## [ACTION ITEM]
Omitting the pictures, restate all of the entries below exactly.
━━━━━ DATASET ENTRIES
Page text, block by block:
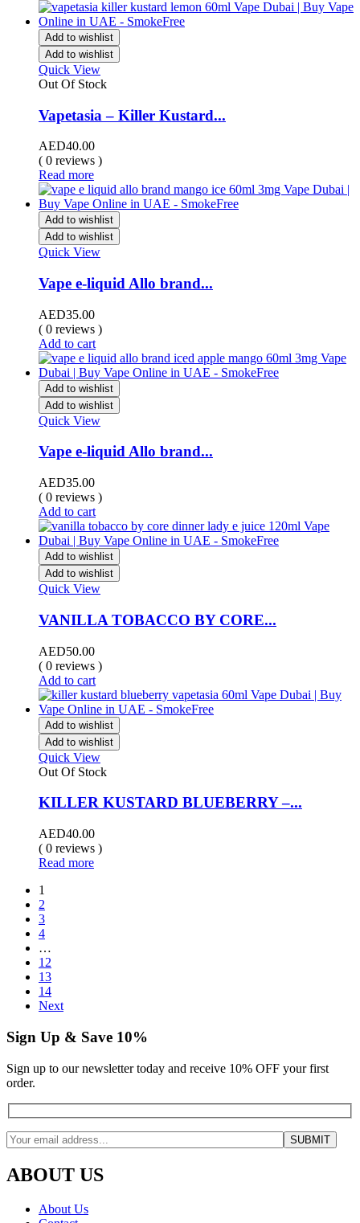
Add to wishlist
Add to wishlist
Quick View
Out Of Stock
Vapetasia – Killer Kustard...
AED40.00
( 0 reviews )
Read more
Add to wishlist
Add to wishlist
Quick View
Vape e-liquid Allo brand...
AED35.00
( 0 reviews )
Add to cart
Add to wishlist
Add to wishlist
Quick View
Vape e-liquid Allo brand...
AED35.00
( 0 reviews )
Add to cart
Add to wishlist
Add to wishlist
Quick View
VANILLA TOBACCO BY CORE...
AED50.00
( 0 reviews )
Add to cart
Add to wishlist
Add to wishlist
Quick View
Out Of Stock
KILLER KUSTARD BLUEBERRY –...
AED40.00
( 0 reviews )
Read more
1
2
3
4
…
12
13
14
Next
Sign Up & Save 10%
Sign up to our newsletter today and receive 10% OFF your first
order.
ABOUT US
About Us
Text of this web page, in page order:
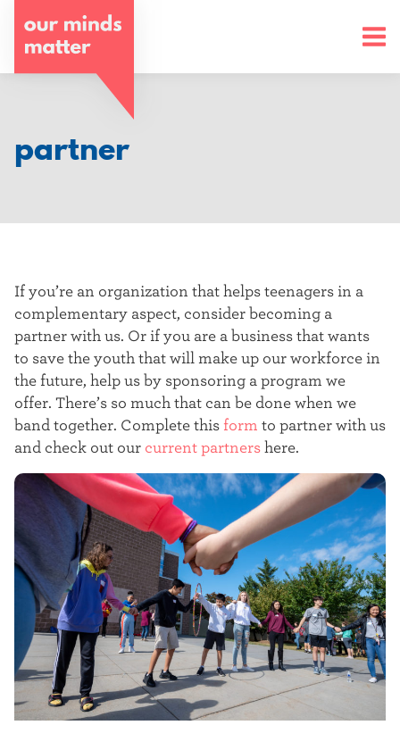
o
u
m
i
s
m
a
t
t
e
r
partner
If you’re an organization that helps teenagers in a
complementary aspect, consider becoming a
partner with us. Or if you are a business that wants
to save the youth that will make up our workforce in
the future, help us by sponsoring a program we
offer. There’s so much that can be done when we
band together. Complete this form to partner with us
and check out our current partners here.
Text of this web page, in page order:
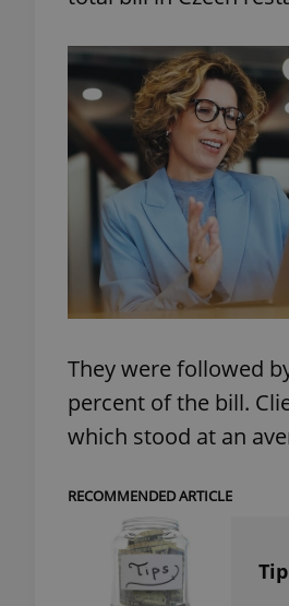
They were followed
percent of the bill.
which stood at an
RECOMMENDED ARTICLE
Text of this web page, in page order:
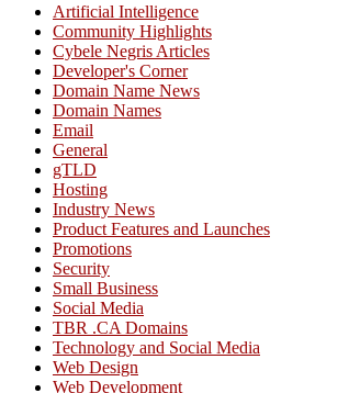
Artificial Intelligence
Community Highlights
Cybele Negris Articles
Developer's Corner
Domain Name News
Domain Names
Email
General
gTLD
Hosting
Industry News
Product Features and Launches
Promotions
Security
Small Business
Social Media
TBR .CA Domains
Technology and Social Media
Web Design
Web Development
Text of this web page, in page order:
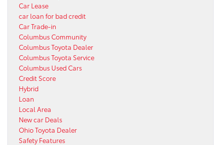
Car Lease
car loan for bad credit
Car Trade-in
Columbus Community
Columbus Toyota Dealer
Columbus Toyota Service
Columbus Used Cars
Credit Score
Hybrid
Loan
Local Area
New car Deals
Ohio Toyota Dealer
Safety Features
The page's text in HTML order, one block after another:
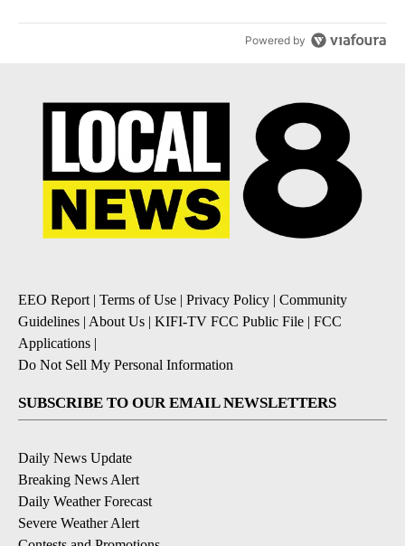
Powered by
EEO Report| Terms of Use | Privacy Policy | Community
Guidelines | About Us | KIFI-TV FCC Public File | FCC
Applications |
Do Not Sell My Personal Information
SUBSCRIBE TO OUR EMAIL NEWSLETTERS
Daily News Update
Breaking News Alert
Daily Weather Forecast
Severe Weather Alert
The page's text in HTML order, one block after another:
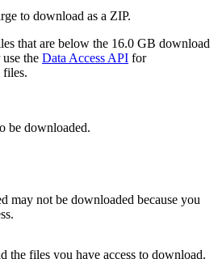
to download as a ZIP.
that are below the 16.0 GB download
the Data Access API for
files.
be downloaded.
may not be downloaded because you
the files you have access to download.
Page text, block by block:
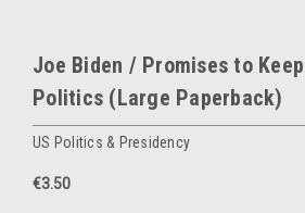
Joe Biden / Promises to
Politics (Large Paperback)
US Politics & Presidency
€3.50
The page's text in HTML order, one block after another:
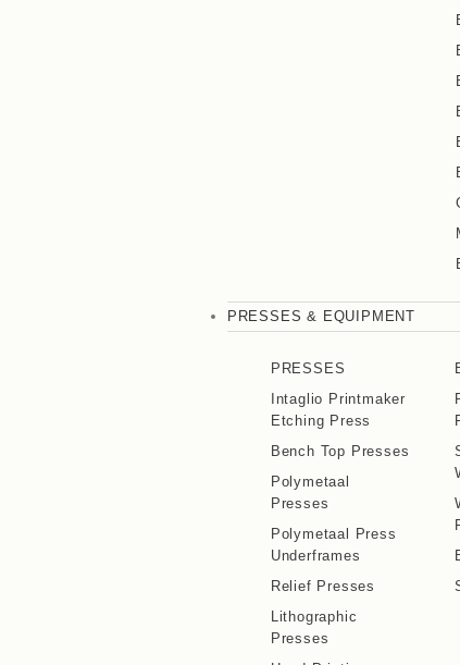
PRESSES & EQUIPMENT
PRESSES
Intaglio Printmaker
Etching Press
Bench Top Presses
Polymetaal
Presses
Polymetaal Press
Underframes
Relief Presses
Lithographic
Presses
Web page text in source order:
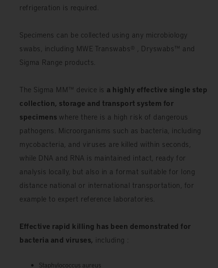
refrigeration is required.
Specimens can be collected using any microbiology
swabs, including MWE Transwabs® , Dryswabs™ and
Sigma Range products.
The Sigma MM™ device is a highly effective single step
collection, storage and transport system for
specimens where there is a high risk of dangerous
pathogens. Microorganisms such as bacteria, including
mycobacteria, and viruses are killed within seconds,
while DNA and RNA is maintained intact, ready for
analysis locally, but also in a format suitable for long
distance national or international transportation, for
example to expert reference laboratories.
Effective rapid killing has been demonstrated for
bacteria and viruses, including :
Staphylococcus aureus
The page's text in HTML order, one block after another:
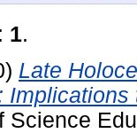
1.
Late
Science
━━━━━━━━━━
## [EXERCISE OUTPUT]
Page text, block by block:
Add to wishlist
Add to wishlist
Quick View
Out Of Stock
Vapetasia – Killer Kustard...
AED40.00
( 0 reviews )
Read more
Add to wishlist
Add to wishlist
Quick View
Vape e-liquid Allo brand...
AED35.00
( 0 reviews )
Add to cart
Add to wishlist
Add to wishlist
Quick View
Vape e-liquid Allo brand...
AED35.00
( 0 reviews )
Add to cart
Add to wishlist
Add to wishlist
Quick View
VANILLA TOBACCO BY CORE...
AED50.00
( 0 reviews )
Add to cart
Add to wishlist
Add to wishlist
Quick View
Out Of Stock
KILLER KUSTARD BLUEBERRY –...
AED40.00
( 0 reviews )
Read more
1
2
3
4
…
12
13
14
Next
Sign Up & Save 10%
Sign up to our newsletter today and receive 10% OFF your first
order.
ABOUT US
About Us
Text of this web page, in page order:
o
u
m
i
s
m
a
t
t
e
r
partner
If you’re an organization that helps teenagers in a
complementary aspect, consider becoming a
partner with us. Or if you are a business that wants
to save the youth that will make up our workforce in
the future, help us by sponsoring a program we
offer. There’s so much that can be done when we
band together. Complete this form to partner with us
and check out our current partners here.
Text of this web page, in page order:
They were followed
percent of the bill.
which stood at an
RECOMMENDED ARTICLE
Text of this web page, in page order:
Artificial Intelligence
Community Highlights
Cybele Negris Articles
Developer's Corner
Domain Name News
Domain Names
Email
General
gTLD
Hosting
Industry News
Product Features and Launches
Promotions
Security
Small Business
Social Media
TBR .CA Domains
Technology and Social Media
Web Design
Web Development
Text of this web page, in page order:
Car Lease
car loan for bad credit
Car Trade-in
Columbus Community
Columbus Toyota Dealer
Columbus Toyota Service
Columbus Used Cars
Credit Score
Hybrid
Loan
Local Area
New car Deals
Ohio Toyota Dealer
Safety Features
The page's text in HTML order, one block after another:
Powered by
EEO Report| Terms of Use | Privacy Policy | Community
Guidelines | About Us | KIFI-TV FCC Public File | FCC
Applications |
Do Not Sell My Personal Information
SUBSCRIBE TO OUR EMAIL NEWSLETTERS
Daily News Update
Breaking News Alert
Daily Weather Forecast
Severe Weather Alert
The page's text in HTML order, one block after another:
to download as a ZIP.
that are below the 16.0 GB download
the Data Access API for
files.
be downloaded.
may not be downloaded because you
the files you have access to download.
Page text, block by block:
Joe Biden / Promises to
Politics (Large Paperback)
US Politics & Presidency
€3.50
The page's text in HTML order, one block after another:
PRESSES & EQUIPMENT
PRESSES
Intaglio Printmaker
Etching Press
Bench Top Presses
Polymetaal
Presses
Polymetaal Press
Underframes
Relief Presses
Lithographic
Presses
Web page text in source order:
refrigeration is required.
Specimens can be collected using any microbiology
swabs, including MWE Transwabs® , Dryswabs™ and
Sigma Range products.
The Sigma MM™ device is a highly effective single step
collection, storage and transport system for
specimens where there is a high risk of dangerous
pathogens. Microorganisms such as bacteria, including
mycobacteria, and viruses are killed within seconds,
while DNA and RNA is maintained intact, ready for
analysis locally, but also in a format suitable for long
distance national or international transportation, for
example to expert reference laboratories.
Effective rapid killing has been demonstrated for
bacteria and viruses, including :
Staphylococcus aureus
The page's text in HTML order, one block after another:
1.
Late
Science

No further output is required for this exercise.